Boy? I'm pretty sure the Major has quite a bit of experience over you. Fill out your profile and show your colors, then maybe people will take you seriously.. Until then shut up and know your place.


----------



## Tomas-K (30 Jul 2004)

SFontaine said:
			
		

> Boy? I'm pretty sure the Major has quite a bit of experience over you. Fill out your profile and show your colors, then maybe people will take you seriously.. Until then shut up and know your place.



I don't need to 'fill out my profile' to make a post.  You need to know YOUR place grunt.  I don't need any grunt to 'accept' me! 

*chuckle

My 'experience' has also included making myself useful and contributing to GDP and to society in general, unlike grunts such as S-Baker and other similar individuals.

Now I will ask once again, was I talking to you?

Tomas-K


----------



## muskrat89 (30 Jul 2004)

Tomas - since you're so much smarter than everyone else, figure out how to check your PMs.

Start playing nice or you will be gone.


----------



## winchable (31 Jul 2004)

I think he's actually trying to talk tough Online.
Wait wait..I know what to do.

"Ju must have been talkin' to me...bunk"


----------



## Tomas-K (31 Jul 2004)

muskrat89 said:
			
		

> Tomas - since you're so much smarter than everyone else, figure out how to check your PMs.
> 
> Start playing nice or you will be gone.

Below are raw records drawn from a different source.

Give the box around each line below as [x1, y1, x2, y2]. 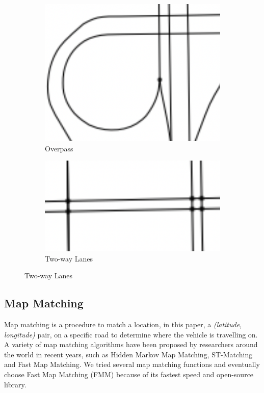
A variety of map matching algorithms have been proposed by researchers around [4, 339, 258, 350]
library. [4, 379, 27, 389]
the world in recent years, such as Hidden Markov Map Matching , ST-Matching [4, 349, 253, 359]
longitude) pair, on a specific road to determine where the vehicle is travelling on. [4, 329, 258, 339]
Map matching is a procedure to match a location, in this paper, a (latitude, [4, 319, 242, 329]
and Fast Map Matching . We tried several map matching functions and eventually [4, 359, 260, 370]
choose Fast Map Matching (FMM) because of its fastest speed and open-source [4, 369, 254, 379]
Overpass [45, 143, 73, 153]
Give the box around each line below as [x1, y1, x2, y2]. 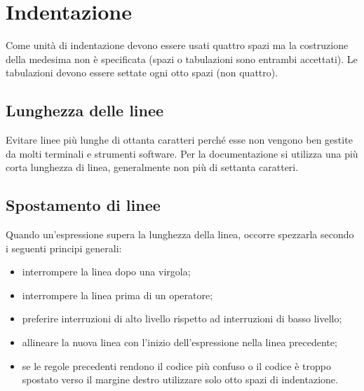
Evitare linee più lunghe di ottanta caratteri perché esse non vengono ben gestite [6, 132, 353, 147]
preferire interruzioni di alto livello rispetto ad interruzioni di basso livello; [22, 311, 342, 326]
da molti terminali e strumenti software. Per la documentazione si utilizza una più [6, 146, 358, 160]
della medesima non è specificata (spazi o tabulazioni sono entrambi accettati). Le [6, 51, 358, 66]
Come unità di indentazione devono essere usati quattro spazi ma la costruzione [6, 38, 349, 53]
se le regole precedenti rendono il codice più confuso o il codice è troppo [22, 358, 331, 373]
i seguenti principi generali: [6, 240, 122, 255]
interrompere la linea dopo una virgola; [22, 264, 191, 279]
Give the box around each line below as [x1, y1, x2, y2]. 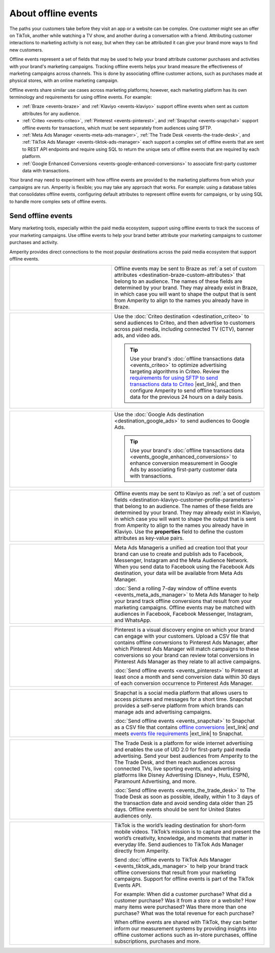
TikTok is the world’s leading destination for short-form [114, 822, 246, 829]
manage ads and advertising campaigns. [114, 708, 212, 716]
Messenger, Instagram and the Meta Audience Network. [114, 557, 249, 564]
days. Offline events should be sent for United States [114, 806, 241, 813]
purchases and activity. [9, 240, 59, 246]
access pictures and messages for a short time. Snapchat [114, 696, 253, 703]
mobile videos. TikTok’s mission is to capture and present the [114, 828, 261, 835]
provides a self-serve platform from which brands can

Well clearly I'm smarter than you at the very least.

Ok ok fine,  I'll admit, I am smarter than most if not all of you!


Tomas-K


----------



## Tomas-K (31 Jul 2004)

Che said:
			
		

> I think he's actually trying to talk tough Online.
> Wait wait..I know what to do.
> 
> "Ju must have been talkin' to me...bunk"



Drugs are bad for you.  They can also get you kicked out of the army, so my advice to you is to stop taking them!


----------



## winchable (31 Jul 2004)

If I could for a moment, attempt to gaze into your awe-inspiring intelligence, ask you a question.

Why are you here?


----------



## Tomas-K (31 Jul 2004)

Che said:
			
		

> If I could for a moment, attempt to gaze into your awe-inspiring intelligence, ask you a question.
> 
> Why are you here?



After a year and a half of patiently reading the posts on the board and enjoying the board in general, whilst all the time sifting through SBaker-boy's drivelling and childish nonsense, I finally gave in and registered so that I could tell him he is a windbag.

It is my considered opinion that most of his posts are intended to stir things up.

Well clearly I was correct since he has done exactly that on this occasion, as in most others threads.

Now what do you care?  I partly did it to stick up for your kind.  What are you getting all upetty about? lol


----------



## Tomas-K (31 Jul 2004)

Mr 'greyman' (greyman_405@hotmail.com)

Thank you for you email, the text of which I have posted below:


Alright you little fuck 

I think its about time for you not to come back to the board. You're a little fucking weasil and easily stepped on! 

Now do us all a favour and fuck off 


I'm currently trying to decipher your criminally bad english.  

I would very much like to  comply with your request since coming down to the level of a brainless grunt who cannot express himself cogently without resorting to foul mouthed ranting is starting to become very depressing!

Consider it done!

All the best (Hua?)

Tomas-K


----------



## winchable (31 Jul 2004)

> boy sure can talk enough, so I'm sure he can defend himself.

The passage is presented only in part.